Work request | Only lines holding "radio" are needed; copy each of them from the data below.

Given data |
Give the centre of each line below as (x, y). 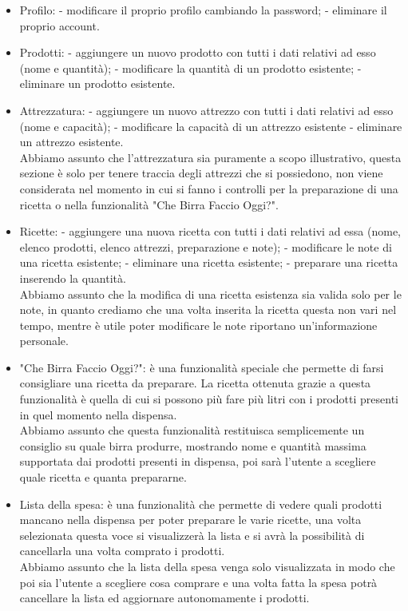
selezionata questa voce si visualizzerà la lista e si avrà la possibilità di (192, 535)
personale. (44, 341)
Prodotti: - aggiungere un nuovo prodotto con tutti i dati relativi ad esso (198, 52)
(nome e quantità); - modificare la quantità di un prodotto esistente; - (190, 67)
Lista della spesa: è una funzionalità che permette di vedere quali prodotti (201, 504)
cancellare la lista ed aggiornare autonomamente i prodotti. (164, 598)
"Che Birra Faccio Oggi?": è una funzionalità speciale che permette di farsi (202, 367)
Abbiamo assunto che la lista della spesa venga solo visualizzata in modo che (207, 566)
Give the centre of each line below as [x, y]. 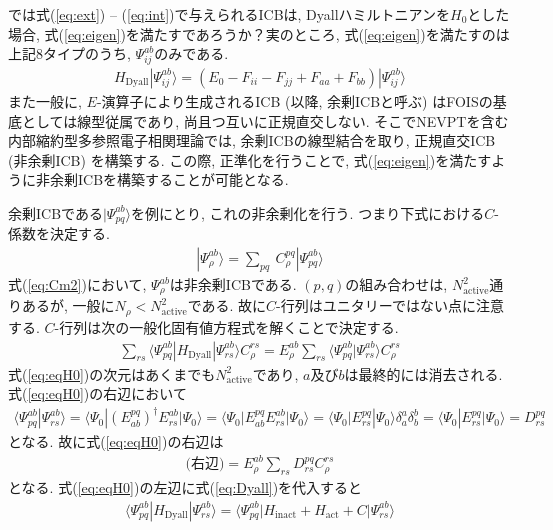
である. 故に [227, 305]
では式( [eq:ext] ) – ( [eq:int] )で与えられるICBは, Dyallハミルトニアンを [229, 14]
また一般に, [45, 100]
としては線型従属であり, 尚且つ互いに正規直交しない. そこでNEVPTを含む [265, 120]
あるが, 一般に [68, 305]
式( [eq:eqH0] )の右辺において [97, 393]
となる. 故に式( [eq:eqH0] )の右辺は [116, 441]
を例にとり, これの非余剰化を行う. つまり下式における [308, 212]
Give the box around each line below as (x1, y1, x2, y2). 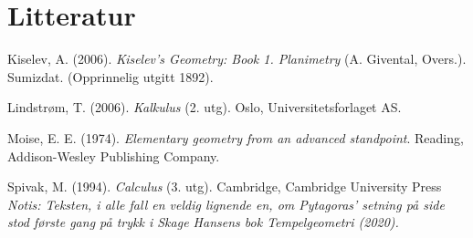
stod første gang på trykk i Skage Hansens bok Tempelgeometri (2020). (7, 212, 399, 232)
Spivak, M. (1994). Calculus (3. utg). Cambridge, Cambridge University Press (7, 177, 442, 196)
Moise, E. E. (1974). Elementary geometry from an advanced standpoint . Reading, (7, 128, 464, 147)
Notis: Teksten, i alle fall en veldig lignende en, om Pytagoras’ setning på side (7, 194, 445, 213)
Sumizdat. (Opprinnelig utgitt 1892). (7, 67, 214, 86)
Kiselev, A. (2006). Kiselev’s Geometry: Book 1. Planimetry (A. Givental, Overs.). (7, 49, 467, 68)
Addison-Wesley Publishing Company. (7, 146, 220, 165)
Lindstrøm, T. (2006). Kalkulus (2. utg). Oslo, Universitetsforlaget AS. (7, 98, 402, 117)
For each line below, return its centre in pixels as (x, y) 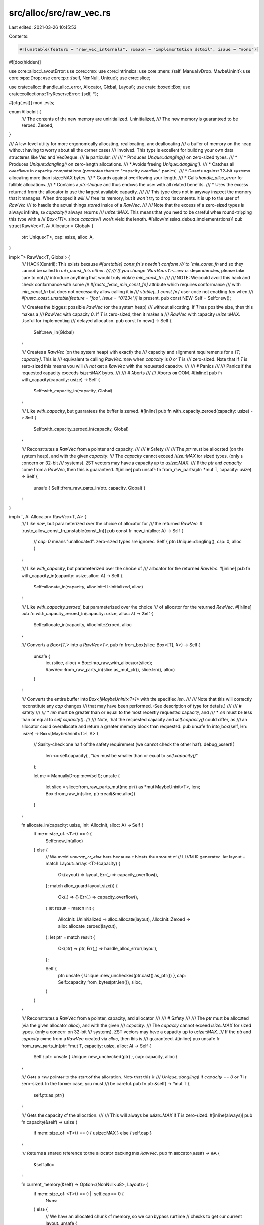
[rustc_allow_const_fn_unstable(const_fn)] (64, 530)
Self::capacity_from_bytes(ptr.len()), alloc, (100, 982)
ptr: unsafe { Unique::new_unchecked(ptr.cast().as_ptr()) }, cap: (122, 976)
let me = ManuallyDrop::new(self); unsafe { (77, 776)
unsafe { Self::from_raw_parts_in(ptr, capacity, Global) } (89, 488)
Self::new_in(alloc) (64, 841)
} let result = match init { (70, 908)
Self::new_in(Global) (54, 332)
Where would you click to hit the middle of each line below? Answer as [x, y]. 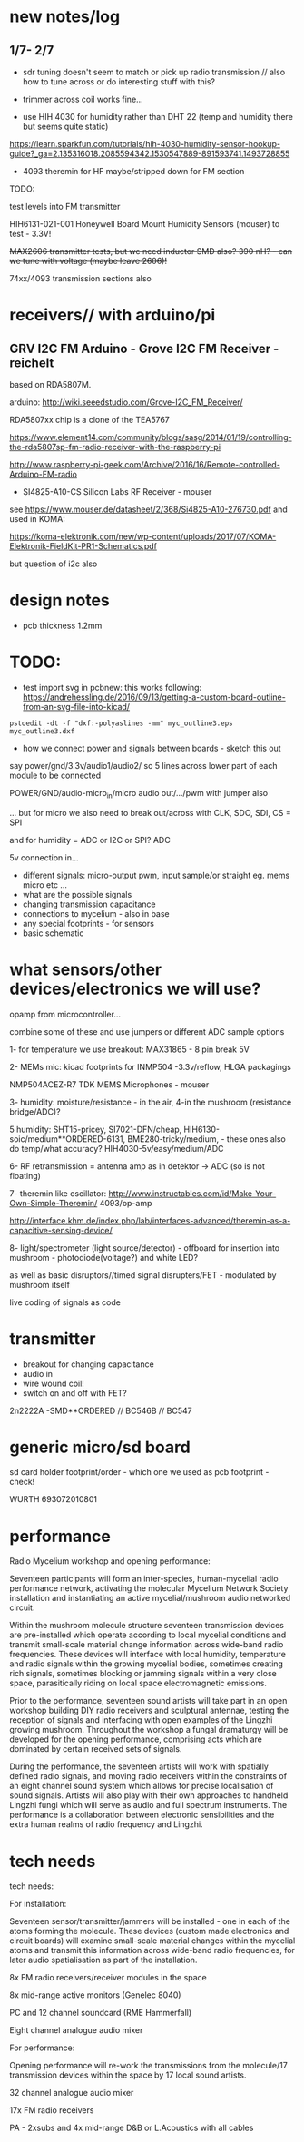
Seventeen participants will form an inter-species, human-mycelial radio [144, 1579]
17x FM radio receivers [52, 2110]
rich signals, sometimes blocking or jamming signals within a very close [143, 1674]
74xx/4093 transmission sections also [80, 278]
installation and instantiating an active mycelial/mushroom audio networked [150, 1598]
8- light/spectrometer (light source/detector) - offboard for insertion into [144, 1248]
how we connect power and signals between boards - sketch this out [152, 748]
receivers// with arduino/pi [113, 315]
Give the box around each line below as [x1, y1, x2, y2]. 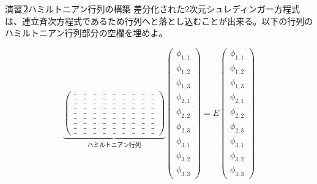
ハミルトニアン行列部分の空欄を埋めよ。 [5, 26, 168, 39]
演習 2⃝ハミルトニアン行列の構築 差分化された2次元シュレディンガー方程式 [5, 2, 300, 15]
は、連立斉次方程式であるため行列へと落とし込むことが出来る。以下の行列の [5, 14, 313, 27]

Expected output |
Seventeen participants will form an inter-species, human-mycelial radio [144, 1579]
17x FM radio receivers [52, 2110]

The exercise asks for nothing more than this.